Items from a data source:
Content starts

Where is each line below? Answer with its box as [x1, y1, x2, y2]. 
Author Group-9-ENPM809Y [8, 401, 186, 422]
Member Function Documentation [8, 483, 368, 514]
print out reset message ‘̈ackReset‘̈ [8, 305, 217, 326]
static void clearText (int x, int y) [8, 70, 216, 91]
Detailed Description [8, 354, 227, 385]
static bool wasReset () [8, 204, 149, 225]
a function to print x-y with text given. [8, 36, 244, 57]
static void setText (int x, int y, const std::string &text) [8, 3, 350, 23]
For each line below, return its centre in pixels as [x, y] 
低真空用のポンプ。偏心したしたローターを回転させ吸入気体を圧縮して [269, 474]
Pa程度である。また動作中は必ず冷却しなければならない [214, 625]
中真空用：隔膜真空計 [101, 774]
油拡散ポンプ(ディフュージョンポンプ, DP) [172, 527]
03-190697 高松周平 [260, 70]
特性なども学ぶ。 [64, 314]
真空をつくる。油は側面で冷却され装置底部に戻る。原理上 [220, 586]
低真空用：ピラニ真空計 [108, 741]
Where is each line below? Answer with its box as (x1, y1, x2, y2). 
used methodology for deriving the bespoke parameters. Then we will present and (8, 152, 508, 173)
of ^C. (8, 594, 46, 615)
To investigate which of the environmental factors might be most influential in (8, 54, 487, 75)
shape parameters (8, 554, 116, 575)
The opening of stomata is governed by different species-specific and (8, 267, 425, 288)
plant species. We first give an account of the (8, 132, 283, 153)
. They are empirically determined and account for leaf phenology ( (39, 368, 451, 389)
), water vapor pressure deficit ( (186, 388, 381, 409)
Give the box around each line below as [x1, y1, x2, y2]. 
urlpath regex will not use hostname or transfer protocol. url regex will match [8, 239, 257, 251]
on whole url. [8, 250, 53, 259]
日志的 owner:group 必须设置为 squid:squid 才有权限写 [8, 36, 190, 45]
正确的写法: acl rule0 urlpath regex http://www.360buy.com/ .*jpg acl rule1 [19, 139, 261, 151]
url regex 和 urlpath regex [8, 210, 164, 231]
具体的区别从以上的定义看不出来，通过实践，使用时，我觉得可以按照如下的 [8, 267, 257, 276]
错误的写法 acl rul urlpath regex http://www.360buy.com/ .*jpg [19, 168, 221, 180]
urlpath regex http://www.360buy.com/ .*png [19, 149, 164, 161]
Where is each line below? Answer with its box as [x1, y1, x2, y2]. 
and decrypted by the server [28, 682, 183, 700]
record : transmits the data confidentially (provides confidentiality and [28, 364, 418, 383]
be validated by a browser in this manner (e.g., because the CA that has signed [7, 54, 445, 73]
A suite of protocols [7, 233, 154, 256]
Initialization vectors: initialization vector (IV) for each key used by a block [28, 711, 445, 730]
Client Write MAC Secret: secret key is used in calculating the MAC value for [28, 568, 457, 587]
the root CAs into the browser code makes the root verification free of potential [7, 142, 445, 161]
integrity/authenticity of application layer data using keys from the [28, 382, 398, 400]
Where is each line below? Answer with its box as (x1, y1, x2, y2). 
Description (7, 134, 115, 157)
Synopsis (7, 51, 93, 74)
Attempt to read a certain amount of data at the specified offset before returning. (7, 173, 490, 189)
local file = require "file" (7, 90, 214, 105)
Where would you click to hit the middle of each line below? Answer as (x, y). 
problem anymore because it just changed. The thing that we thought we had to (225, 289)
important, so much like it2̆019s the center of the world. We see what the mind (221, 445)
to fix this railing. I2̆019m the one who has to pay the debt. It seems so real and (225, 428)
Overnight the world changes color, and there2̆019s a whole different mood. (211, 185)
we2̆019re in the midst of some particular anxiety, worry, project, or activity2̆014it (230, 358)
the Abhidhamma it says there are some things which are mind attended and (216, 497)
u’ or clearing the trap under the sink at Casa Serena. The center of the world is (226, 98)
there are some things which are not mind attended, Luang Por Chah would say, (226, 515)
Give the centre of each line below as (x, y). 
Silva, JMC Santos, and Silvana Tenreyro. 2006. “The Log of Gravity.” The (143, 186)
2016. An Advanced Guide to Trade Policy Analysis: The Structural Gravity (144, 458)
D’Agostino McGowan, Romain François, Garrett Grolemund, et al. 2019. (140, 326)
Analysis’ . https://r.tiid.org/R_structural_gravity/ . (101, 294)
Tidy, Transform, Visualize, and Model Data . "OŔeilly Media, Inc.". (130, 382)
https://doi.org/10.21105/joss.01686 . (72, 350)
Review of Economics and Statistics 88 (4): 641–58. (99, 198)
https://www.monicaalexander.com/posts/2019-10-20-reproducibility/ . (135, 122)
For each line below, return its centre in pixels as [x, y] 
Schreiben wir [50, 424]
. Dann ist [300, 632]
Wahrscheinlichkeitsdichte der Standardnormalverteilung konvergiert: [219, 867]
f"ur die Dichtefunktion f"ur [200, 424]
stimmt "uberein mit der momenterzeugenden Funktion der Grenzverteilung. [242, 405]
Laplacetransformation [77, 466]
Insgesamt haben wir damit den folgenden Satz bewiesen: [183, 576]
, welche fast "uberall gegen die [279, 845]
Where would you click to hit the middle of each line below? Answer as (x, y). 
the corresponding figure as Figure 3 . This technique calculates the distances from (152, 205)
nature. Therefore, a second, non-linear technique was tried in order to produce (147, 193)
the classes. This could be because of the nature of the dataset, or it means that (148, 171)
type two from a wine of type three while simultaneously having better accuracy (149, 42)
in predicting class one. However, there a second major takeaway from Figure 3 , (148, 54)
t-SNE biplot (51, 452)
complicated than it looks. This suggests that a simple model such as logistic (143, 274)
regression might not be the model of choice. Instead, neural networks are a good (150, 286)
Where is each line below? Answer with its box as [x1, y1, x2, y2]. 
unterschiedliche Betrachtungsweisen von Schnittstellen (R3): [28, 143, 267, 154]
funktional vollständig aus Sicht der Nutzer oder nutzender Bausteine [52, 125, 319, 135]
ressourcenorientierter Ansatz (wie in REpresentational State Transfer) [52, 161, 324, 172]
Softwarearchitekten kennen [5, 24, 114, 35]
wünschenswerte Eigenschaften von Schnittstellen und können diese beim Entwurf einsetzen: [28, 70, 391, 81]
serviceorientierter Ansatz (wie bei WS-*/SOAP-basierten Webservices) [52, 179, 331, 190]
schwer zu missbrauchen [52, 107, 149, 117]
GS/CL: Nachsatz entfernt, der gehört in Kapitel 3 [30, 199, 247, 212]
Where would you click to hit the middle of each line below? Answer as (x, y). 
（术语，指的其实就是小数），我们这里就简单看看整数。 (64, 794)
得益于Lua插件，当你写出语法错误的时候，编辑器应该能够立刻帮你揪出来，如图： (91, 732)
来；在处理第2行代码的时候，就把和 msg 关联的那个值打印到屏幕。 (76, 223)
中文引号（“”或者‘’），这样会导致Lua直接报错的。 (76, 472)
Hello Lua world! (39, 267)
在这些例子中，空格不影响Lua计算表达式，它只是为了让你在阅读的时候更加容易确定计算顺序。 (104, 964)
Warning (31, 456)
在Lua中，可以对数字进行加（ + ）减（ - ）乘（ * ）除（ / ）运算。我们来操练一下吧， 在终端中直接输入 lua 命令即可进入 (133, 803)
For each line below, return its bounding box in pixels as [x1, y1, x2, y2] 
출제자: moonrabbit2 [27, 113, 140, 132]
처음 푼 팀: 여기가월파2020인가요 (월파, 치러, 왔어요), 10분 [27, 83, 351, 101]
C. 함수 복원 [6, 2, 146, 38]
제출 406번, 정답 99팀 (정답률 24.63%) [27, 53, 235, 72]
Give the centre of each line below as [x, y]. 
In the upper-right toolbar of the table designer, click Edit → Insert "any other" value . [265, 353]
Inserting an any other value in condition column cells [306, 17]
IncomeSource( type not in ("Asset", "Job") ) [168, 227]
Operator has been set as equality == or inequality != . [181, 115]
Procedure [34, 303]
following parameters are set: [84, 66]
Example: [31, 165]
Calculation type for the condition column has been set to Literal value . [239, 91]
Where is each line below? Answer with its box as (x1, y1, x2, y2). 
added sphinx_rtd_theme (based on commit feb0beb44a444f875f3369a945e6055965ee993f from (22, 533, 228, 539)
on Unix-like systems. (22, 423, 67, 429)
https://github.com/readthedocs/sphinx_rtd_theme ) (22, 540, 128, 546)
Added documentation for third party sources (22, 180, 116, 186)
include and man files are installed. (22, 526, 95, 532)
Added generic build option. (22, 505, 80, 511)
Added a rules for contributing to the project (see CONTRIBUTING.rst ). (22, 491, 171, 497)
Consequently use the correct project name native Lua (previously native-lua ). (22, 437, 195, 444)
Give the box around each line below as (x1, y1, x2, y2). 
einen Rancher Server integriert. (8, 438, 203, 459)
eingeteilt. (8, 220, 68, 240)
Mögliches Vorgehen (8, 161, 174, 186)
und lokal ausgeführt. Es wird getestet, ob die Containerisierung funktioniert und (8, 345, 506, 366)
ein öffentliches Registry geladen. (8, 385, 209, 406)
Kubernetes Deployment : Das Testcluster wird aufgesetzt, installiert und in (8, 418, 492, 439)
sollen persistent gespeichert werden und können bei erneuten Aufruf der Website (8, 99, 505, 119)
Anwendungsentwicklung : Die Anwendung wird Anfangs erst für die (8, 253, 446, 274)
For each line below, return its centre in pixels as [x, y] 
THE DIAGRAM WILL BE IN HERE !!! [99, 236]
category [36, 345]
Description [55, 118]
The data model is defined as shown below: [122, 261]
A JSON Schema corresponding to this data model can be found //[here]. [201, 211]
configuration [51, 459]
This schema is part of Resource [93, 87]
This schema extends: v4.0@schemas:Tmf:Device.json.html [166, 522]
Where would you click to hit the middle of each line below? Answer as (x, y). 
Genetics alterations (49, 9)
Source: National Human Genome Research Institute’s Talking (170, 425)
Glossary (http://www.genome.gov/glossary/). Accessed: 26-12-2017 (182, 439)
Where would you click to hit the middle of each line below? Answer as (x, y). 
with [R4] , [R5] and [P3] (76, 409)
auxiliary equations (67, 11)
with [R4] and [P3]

Content ends

**WHAT NEEDS TO BE DONE**
Which lines run from the one holding "sollen persistent gespeichert" through the one holding "This schema is part of Resource [93, 87]" in the records above? Repeat them exactly, both included, and nothing more.

**TASK ANSWER**
sollen persistent gespeichert werden und können bei erneuten Aufruf der Website (8, 99, 505, 119)
Anwendungsentwicklung : Die Anwendung wird Anfangs erst für die (8, 253, 446, 274)
For each line below, return its centre in pixels as [x, y] 
THE DIAGRAM WILL BE IN HERE !!! [99, 236]
category [36, 345]
Description [55, 118]
The data model is defined as shown below: [122, 261]
A JSON Schema corresponding to this data model can be found //[here]. [201, 211]
configuration [51, 459]
This schema is part of Resource [93, 87]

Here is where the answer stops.